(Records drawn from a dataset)
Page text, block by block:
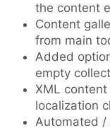
the content
Content
from main
Added
empty
XML
localization
Automated /
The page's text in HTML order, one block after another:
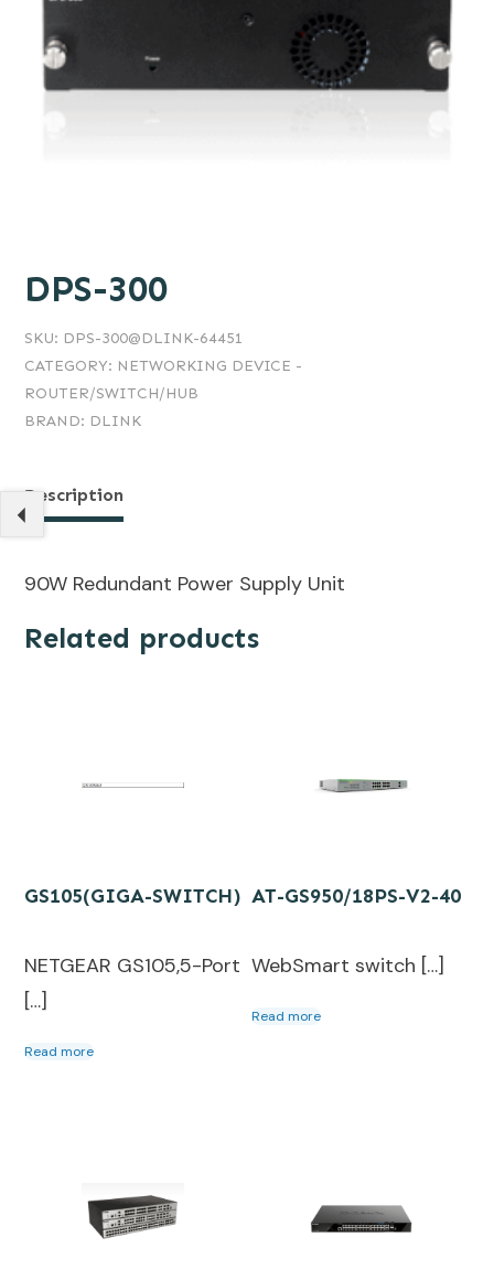
DPS-300
SKU: DPS-300@DLINK-64451
CATEGORY: NETWORKING DEVICE -
ROUTER/SWITCH/HUB
BRAND: DLINK
Description
90W Redundant Power Supply Unit
Related products
GS105(GIGA-SWITCH)
NETGEAR GS105,5-Port
[…]
Read more
AT-GS950/18PS-V2-40
WebSmart switch […]
Read more
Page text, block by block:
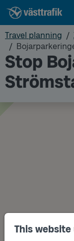
This website
Travel planning
Stop
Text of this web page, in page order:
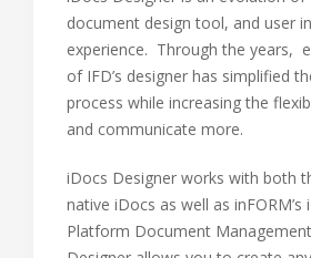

__What you will do__: All of the entries must be reproduced exactly, apart from the pictures, which are to be dropped.

__Result__:
Page text, block by block:
the content
Content
from main
Added
empty
XML
localization
Automated /
The page's text in HTML order, one block after another:
DPS-300
SKU: DPS-300@DLINK-64451
CATEGORY: NETWORKING DEVICE -
ROUTER/SWITCH/HUB
BRAND: DLINK
Description
90W Redundant Power Supply Unit
Related products
GS105(GIGA-SWITCH)
NETGEAR GS105,5-Port
[…]
Read more
AT-GS950/18PS-V2-40
WebSmart switch […]
Read more
Page text, block by block:
This website
Travel planning
Stop
Text of this web page, in page order:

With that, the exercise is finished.